O Presidente da República, Jorge Sampaio, considerou o Nobel “a consagração definitiva do português” na pessoa de um “artesão e de um criador de uma obra universal”, “Todos nós, sejam quais forem as nossas convicções políticas, lhe agradecemos ter-nos dado hoje uma grande satisfação colectiva”.

O Conselho de Ministros também se congratulou com o “reconhecimento internacional de Portugal”.

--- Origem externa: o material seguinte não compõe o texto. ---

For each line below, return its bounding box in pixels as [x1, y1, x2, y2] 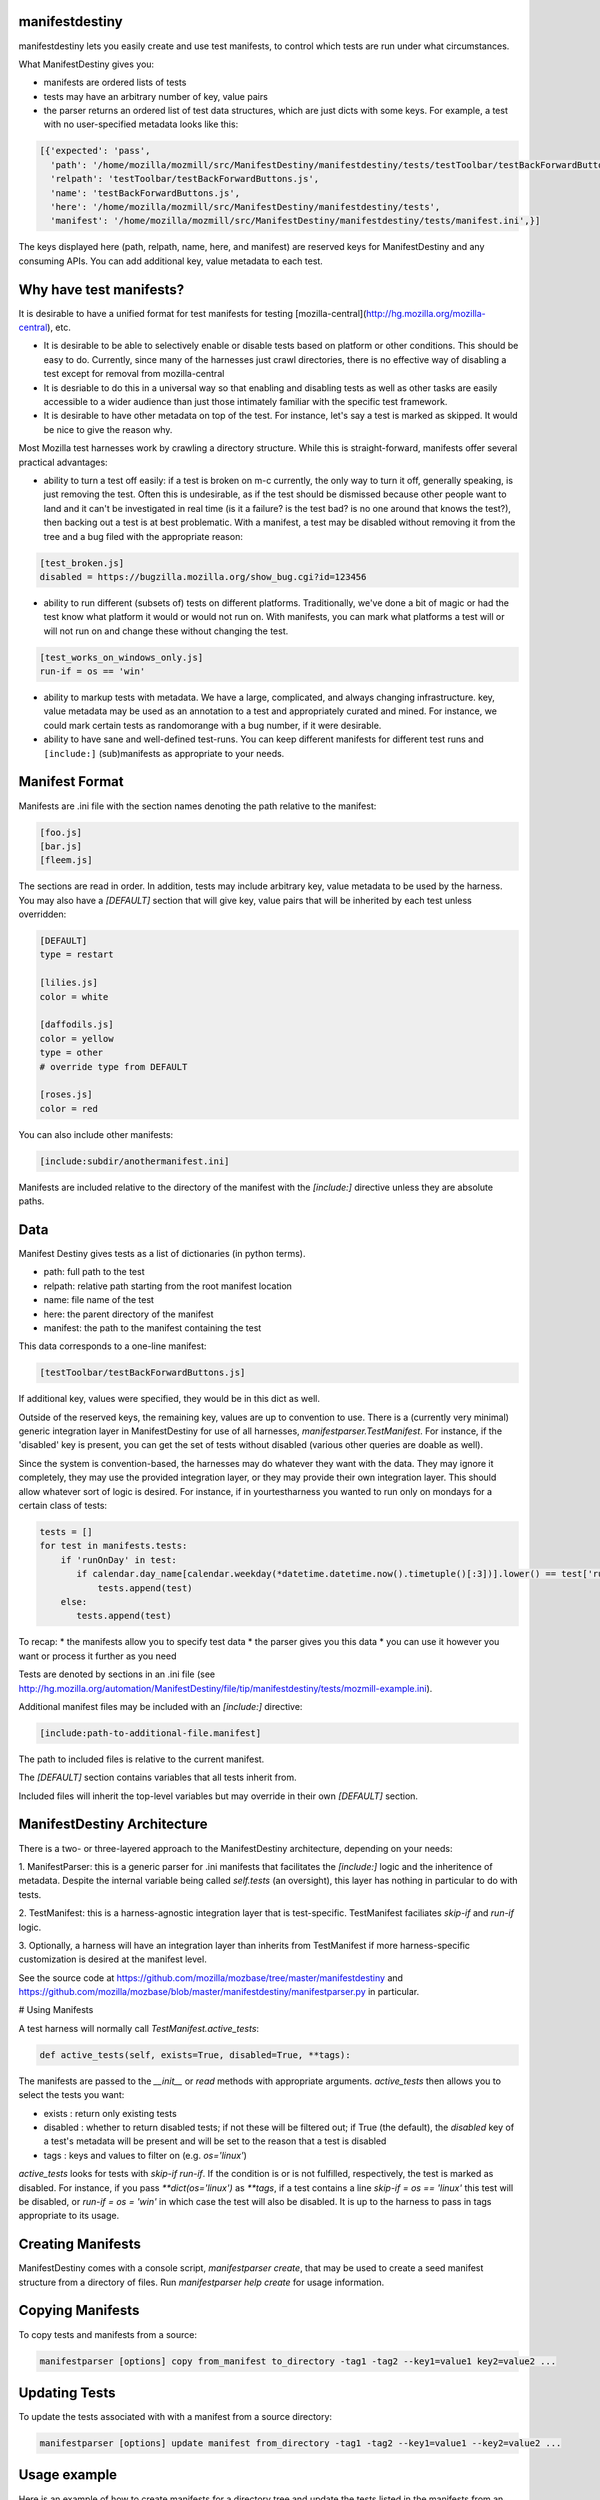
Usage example [18, 2466, 118, 2484]
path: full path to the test [43, 1266, 145, 1278]
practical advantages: [18, 456, 109, 468]
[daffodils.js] [39, 1019, 114, 1030]
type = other [39, 1047, 104, 1059]
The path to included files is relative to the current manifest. [18, 1753, 265, 1765]
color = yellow [39, 1033, 114, 1044]
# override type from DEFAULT [39, 1061, 188, 1072]
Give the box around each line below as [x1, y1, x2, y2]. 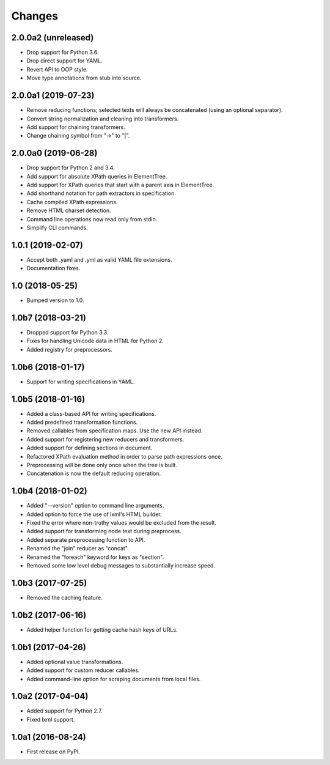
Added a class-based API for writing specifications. [26, 410, 156, 417]
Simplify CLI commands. [26, 224, 88, 231]
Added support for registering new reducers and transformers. [26, 435, 185, 443]
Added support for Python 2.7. [26, 707, 103, 715]
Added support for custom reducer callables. [26, 667, 140, 674]
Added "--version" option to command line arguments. [26, 502, 164, 509]
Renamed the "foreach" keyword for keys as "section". [26, 553, 164, 561]
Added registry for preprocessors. [26, 346, 113, 353]
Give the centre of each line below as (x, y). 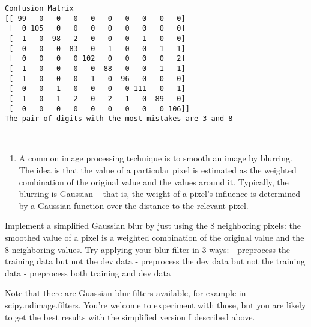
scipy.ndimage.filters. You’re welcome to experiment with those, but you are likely (155, 305)
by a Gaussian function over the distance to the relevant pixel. (134, 205)
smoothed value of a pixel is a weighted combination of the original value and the (155, 238)
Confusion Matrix (39, 8)
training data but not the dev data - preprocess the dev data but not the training (155, 261)
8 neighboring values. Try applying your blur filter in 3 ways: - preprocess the (148, 249)
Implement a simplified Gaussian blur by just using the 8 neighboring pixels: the (153, 226)
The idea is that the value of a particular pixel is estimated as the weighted (158, 170)
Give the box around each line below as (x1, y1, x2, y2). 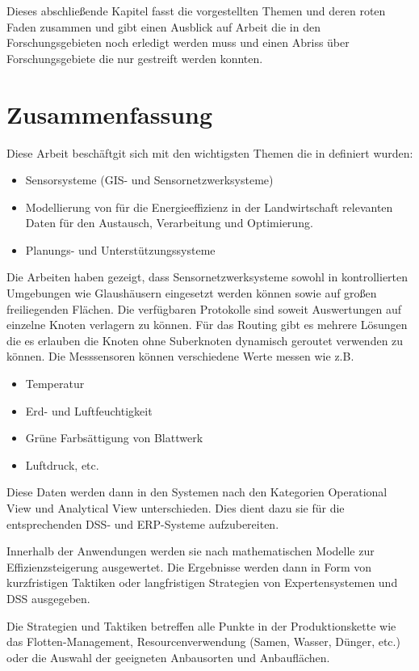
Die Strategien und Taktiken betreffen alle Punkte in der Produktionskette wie (6, 617, 396, 634)
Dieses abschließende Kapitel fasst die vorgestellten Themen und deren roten (6, 2, 386, 19)
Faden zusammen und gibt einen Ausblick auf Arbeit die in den (6, 18, 321, 35)
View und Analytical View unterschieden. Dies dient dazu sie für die (6, 500, 345, 516)
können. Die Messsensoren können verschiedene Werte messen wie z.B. (6, 348, 354, 365)
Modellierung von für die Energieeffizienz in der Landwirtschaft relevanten (25, 198, 393, 215)
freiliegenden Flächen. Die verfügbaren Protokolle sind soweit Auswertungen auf (6, 300, 402, 317)
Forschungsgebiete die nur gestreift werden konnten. (6, 49, 263, 66)
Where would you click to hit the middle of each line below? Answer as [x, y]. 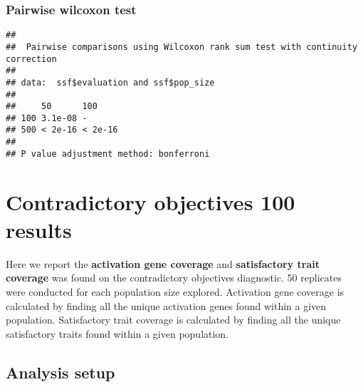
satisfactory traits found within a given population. [117, 333]
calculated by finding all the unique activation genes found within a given [166, 305]
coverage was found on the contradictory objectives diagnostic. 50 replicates [174, 278]
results [39, 229]
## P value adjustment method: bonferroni [108, 154]
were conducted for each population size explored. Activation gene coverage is [175, 291]
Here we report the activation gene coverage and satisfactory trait [163, 263]
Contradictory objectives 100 [151, 201]
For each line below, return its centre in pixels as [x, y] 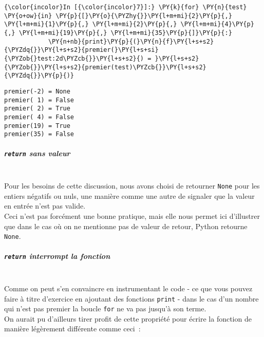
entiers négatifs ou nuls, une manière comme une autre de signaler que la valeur [129, 195]
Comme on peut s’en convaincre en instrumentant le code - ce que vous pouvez [128, 288]
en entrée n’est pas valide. [45, 206]
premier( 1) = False [39, 100]
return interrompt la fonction [57, 256]
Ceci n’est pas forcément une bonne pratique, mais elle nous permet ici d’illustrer [132, 216]
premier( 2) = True [37, 109]
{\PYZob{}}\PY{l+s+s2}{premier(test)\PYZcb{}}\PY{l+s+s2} [105, 67]
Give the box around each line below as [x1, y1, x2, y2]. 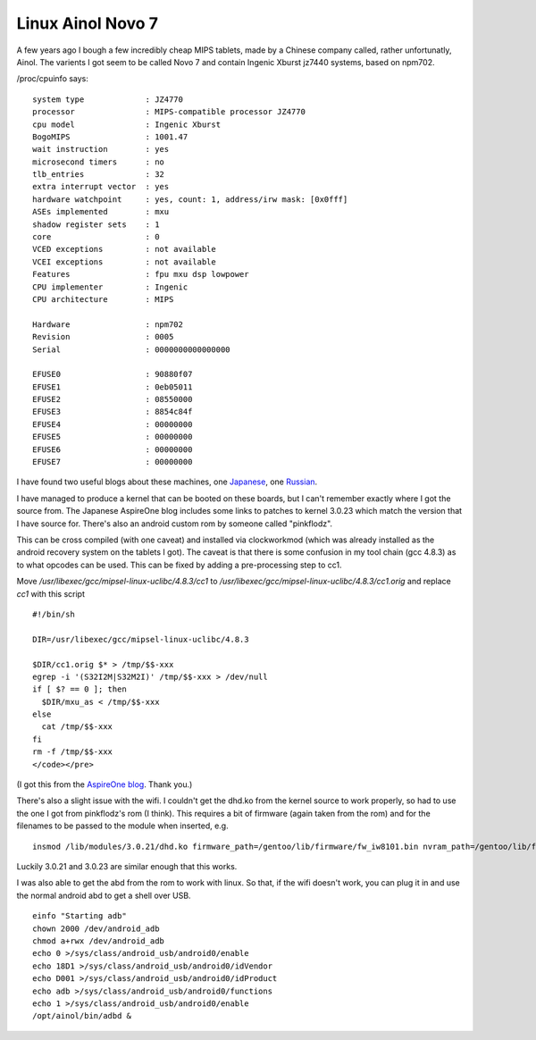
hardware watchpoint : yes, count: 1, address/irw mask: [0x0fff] [32, 194, 348, 205]
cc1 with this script [16, 588, 85, 599]
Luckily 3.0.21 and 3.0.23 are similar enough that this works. [16, 860, 238, 871]
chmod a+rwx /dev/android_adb [32, 935, 165, 946]
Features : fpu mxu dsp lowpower [32, 269, 249, 280]
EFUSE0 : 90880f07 [32, 369, 193, 380]
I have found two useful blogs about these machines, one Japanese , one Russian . [16, 476, 318, 487]
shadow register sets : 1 [32, 219, 160, 230]
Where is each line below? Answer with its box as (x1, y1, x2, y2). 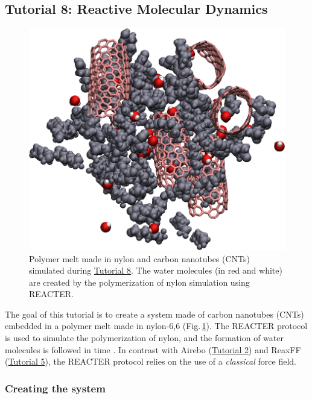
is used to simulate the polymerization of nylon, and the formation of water (5, 331, 284, 344)
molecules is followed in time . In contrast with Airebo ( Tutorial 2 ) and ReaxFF (5, 343, 301, 356)
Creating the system (5, 380, 106, 395)
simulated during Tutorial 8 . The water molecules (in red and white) (29, 264, 282, 277)
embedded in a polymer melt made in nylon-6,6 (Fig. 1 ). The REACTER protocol (5, 319, 308, 332)
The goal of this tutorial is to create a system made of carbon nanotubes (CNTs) (5, 307, 304, 320)
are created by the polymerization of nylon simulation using (29, 275, 250, 288)
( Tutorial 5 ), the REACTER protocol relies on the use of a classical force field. (5, 355, 296, 368)
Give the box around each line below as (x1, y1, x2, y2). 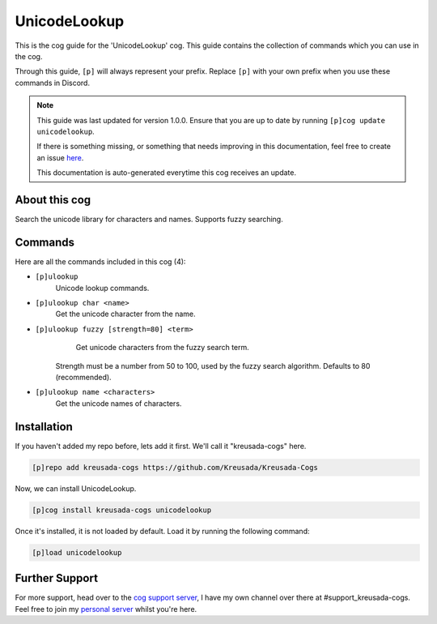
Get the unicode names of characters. (55, 398, 182, 408)
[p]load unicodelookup (32, 548, 122, 557)
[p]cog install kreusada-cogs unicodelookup (32, 505, 212, 515)
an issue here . (36, 152, 84, 162)
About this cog (15, 193, 91, 207)
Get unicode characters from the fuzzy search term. (75, 343, 250, 353)
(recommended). (55, 373, 112, 382)
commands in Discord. (15, 78, 91, 88)
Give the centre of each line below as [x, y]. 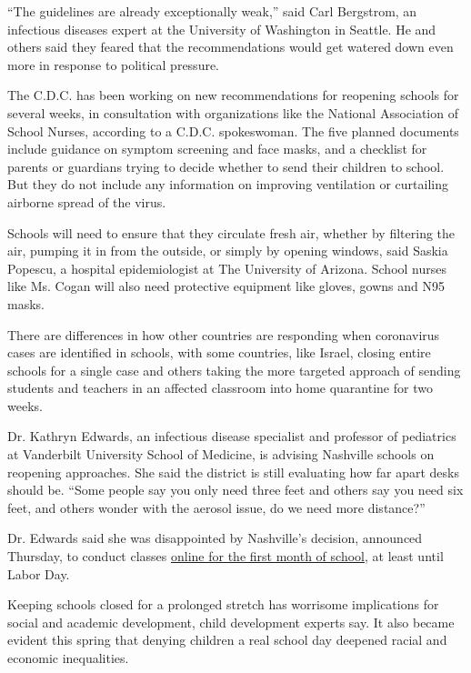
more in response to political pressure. [114, 64]
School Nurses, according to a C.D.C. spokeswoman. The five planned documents [233, 131]
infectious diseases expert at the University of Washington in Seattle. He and [222, 29]
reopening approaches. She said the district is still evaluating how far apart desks [233, 472]
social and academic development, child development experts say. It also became [231, 622]
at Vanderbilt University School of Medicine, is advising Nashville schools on [221, 454]
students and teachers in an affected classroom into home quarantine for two [220, 388]
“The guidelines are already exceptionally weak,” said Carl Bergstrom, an [212, 11]
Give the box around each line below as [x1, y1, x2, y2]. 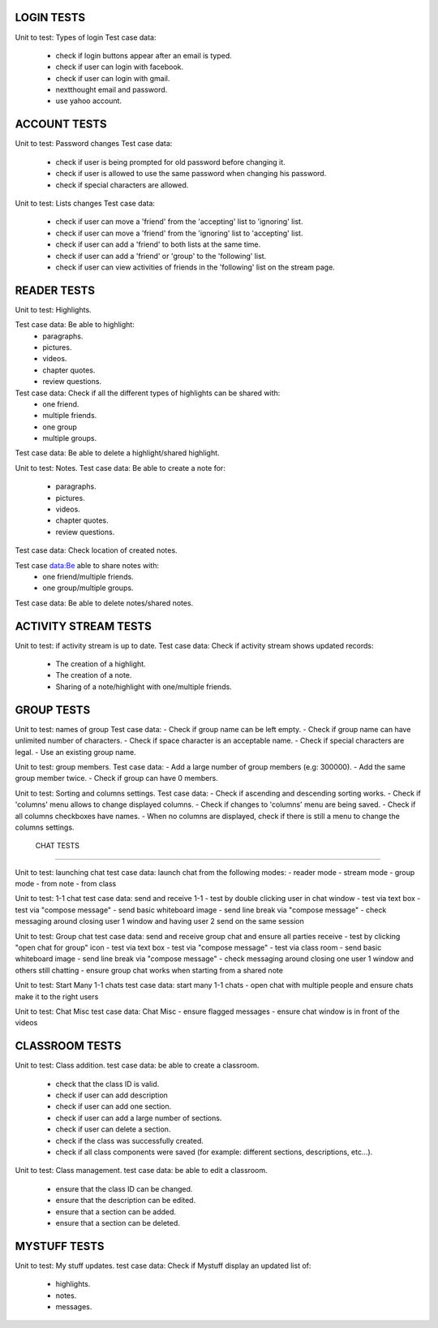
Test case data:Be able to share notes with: [15, 560, 160, 570]
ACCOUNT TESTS [15, 118, 107, 132]
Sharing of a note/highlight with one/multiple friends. [55, 682, 233, 692]
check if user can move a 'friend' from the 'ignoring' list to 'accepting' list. [55, 228, 303, 238]
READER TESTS [15, 283, 95, 297]
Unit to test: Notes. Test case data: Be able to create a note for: [15, 463, 226, 472]
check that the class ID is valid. [55, 1079, 160, 1089]
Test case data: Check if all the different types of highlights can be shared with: [15, 388, 281, 398]
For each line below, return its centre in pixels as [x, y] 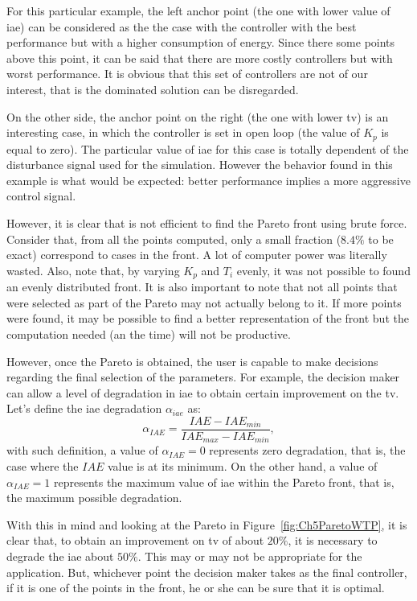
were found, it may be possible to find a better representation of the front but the [208, 318]
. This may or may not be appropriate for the [250, 556]
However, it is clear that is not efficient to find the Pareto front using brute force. [207, 222]
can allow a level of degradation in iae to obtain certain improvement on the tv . [203, 392]
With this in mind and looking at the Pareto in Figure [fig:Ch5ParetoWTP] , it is [207, 524]
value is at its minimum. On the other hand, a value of [242, 466]
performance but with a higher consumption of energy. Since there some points [201, 42]
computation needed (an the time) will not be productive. [149, 334]
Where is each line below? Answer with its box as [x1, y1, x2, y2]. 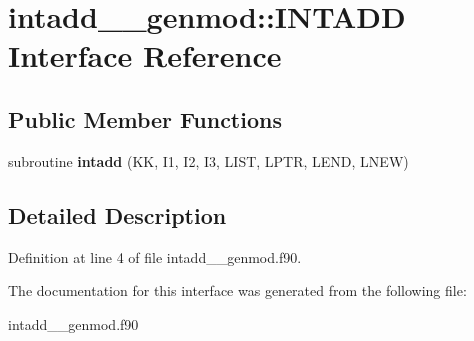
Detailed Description [8, 199, 227, 230]
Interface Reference [8, 35, 282, 76]
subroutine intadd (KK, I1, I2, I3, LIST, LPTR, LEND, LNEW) [8, 150, 409, 171]
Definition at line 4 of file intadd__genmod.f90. [8, 246, 302, 267]
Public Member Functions [8, 103, 282, 134]
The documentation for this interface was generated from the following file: [8, 280, 467, 301]
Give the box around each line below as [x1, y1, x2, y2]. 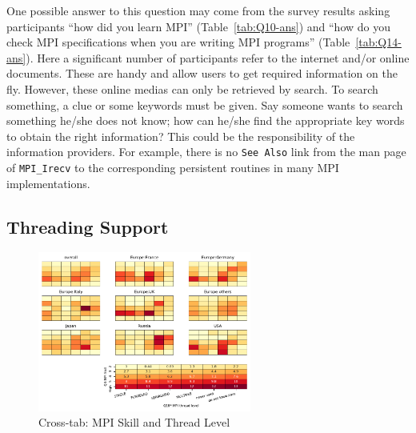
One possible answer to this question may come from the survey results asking [6, 2, 390, 18]
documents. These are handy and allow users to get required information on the [6, 65, 398, 82]
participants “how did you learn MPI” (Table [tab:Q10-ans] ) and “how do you [6, 18, 390, 34]
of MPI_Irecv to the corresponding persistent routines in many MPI [6, 159, 339, 175]
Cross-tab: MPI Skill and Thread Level [38, 414, 230, 431]
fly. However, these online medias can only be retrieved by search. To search [6, 80, 378, 97]
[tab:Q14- [355, 34, 402, 50]
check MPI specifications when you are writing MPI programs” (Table [6, 34, 350, 50]
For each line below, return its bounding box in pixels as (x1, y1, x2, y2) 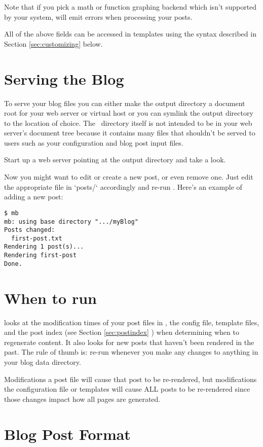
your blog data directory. (4, 356, 81, 367)
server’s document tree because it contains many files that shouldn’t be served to (4, 127, 255, 138)
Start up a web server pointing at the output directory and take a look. (4, 154, 226, 165)
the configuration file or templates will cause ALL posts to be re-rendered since (4, 384, 250, 394)
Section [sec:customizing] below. (4, 38, 103, 49)
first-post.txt (11, 234, 62, 242)
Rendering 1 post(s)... (4, 243, 84, 251)
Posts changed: (4, 226, 55, 234)
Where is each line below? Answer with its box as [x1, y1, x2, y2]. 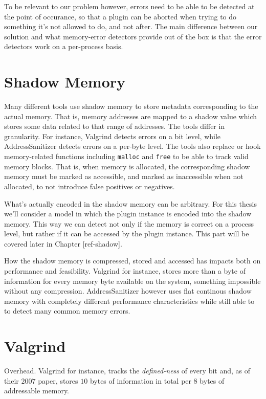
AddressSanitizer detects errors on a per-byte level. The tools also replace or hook [4, 141, 261, 151]
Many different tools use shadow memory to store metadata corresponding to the [4, 101, 258, 112]
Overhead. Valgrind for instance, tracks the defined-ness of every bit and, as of [4, 365, 250, 376]
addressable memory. [4, 385, 70, 396]
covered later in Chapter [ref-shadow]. [4, 238, 122, 249]
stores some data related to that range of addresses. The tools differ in [4, 121, 225, 131]
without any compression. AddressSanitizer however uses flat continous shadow [4, 285, 252, 296]
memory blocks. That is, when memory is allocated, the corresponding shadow [4, 161, 250, 171]
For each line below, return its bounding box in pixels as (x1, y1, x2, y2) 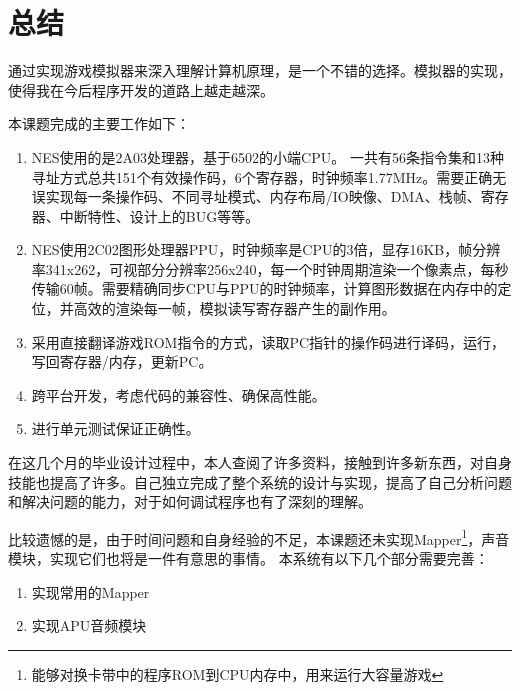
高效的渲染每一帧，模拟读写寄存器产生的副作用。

Militante comunista desde a juventude, o escritor interveio activamente no processo revolucionário que se seguiu ao 25 de Abril e dirigiu o “Diário de Notícias” durante o período marcado pela supremacia do PCP na vida portuguesa. Foi então acusado de ter procedido a uma série de “saneamentos” políticos.

Um dos seus livros, “O Evangelho Segundo Jesus Cristo”, (1991), suscitou várias reacções negativas por parte dos sectores mais conservadores e católicos. A igreja não gostou que Saramago tivesse sido escolhido para o Nobel e “L’Osservatore Romano” manifesta-se contra a decisão da Academia Sueca: Saramago é, ideologicamente, um comunista inveterado”, afirma o diário do Vaticano.

O autor de “Memorial do Convento” é a quarta personalidade de língua portuguesa a ganhar um Nobel. Em 1996, o Bispo de Díli, D. Ximenes Belo, e Ramos Horta, porta-voz do líder da resistência timorense, Xanana Gusmão, foram distinguidos “ex-aequo” com o Nobel da Paz e, em 1949, Egas Moniz recebeu o Nobel da Medicina.